:: THE PROBLEM ::
Below are records to return verbatim; the pictures are to be dropped.

________________________

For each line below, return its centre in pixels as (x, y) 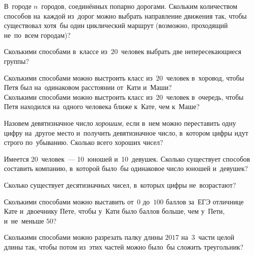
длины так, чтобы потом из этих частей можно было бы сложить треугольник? (124, 246)
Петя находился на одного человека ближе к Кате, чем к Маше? (102, 106)
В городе (18, 6)
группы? (17, 61)
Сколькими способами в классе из (56, 51)
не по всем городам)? (37, 35)
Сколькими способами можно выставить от (69, 201)
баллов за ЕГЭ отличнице (205, 201)
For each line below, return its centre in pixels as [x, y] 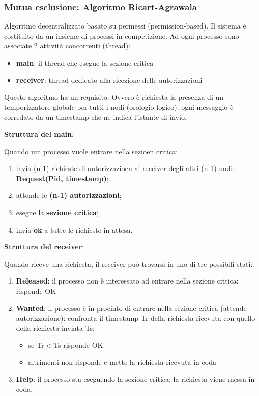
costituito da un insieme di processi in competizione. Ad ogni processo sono [122, 35]
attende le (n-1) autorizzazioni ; [69, 195]
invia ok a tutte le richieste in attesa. [74, 229]
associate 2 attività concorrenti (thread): [67, 46]
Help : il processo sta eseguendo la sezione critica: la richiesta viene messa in [135, 379]
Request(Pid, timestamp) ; [62, 178]
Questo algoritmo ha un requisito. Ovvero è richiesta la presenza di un [114, 97]
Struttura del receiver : [44, 247]

________________________

:: RESPONSE BOX ::
For each line below, return its centre in pixels as (x, y) 
длины так, чтобы потом из этих частей можно было бы сложить треугольник? (124, 246)
Петя находился на одного человека ближе к Кате, чем к Маше? (102, 106)
В городе (18, 6)
группы? (17, 61)
Сколькими способами в классе из (56, 51)
не по всем городам)? (37, 35)
Сколькими способами можно выставить от (69, 201)
баллов за ЕГЭ отличнице (205, 201)
For each line below, return its centre in pixels as [x, y] 
costituito da un insieme di processi in competizione. Ad ogni processo sono [122, 35]
attende le (n-1) autorizzazioni ; [69, 195]
invia ok a tutte le richieste in attesa. [74, 229]
associate 2 attività concorrenti (thread): [67, 46]
Help : il processo sta eseguendo la sezione critica: la richiesta viene messa in [135, 379]
Request(Pid, timestamp) ; [62, 178]
Questo algoritmo ha un requisito. Ovvero è richiesta la presenza di un [114, 97]
Struttura del receiver : [44, 247]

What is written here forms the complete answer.